DecisionTreeRegressor Mean Squared Error (MSE): 71857868280.10321
DecisionTreeRegressor R-squared: 0.31456514310691674


In [20]:
from sklearn.ensemble import RandomForestRegressor

# (Optional) Create and train a RandomForestRegressor and evaluate it
forest = RandomForestRegressor()
forest.fit(X_train,y_train)

# Evaluate the RandomForestRegressor

# Calculate Mean Squared Error (MSE)
forest_mse = mean_squared_error(y_test, y_pred)

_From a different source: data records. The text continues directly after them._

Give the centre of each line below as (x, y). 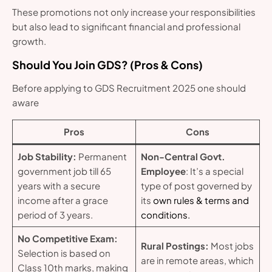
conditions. (165, 215)
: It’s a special (214, 171)
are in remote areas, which (197, 260)
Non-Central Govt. (183, 157)
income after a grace (63, 200)
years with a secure (59, 186)
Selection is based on (64, 253)
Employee (163, 171)
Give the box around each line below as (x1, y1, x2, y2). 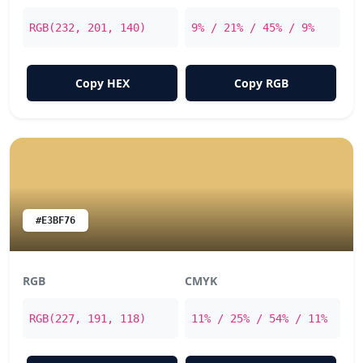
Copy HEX (75, 75, 130, 91)
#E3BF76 (36, 215, 75, 226)
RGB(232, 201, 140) (29, 21, 146, 34)
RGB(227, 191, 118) (29, 312, 146, 325)
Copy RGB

# Calculate R-squared (R²) value
forest_r2 = r2_score(y_test, y_pred)

# Print to check results
print(f"RandomForestRegressor Mean Squared Error (MSE): {forest_mse}")
print(f"RandomForestRegressor R-squared: {forest_r2}")

RandomForestRegressor Mean Squared Error (MSE): 71857868280.10321
RandomForestRegressor R-squared: 0.31456514310691674


## Hints & Tips
- Refer to the "pandas Cheat Sheet" for quick syntax reference on DataFrame operations.
- Check the "Scikit-Learn Documentation" for examples and explanations of machine learning models.

Good luck with your first machine learning model!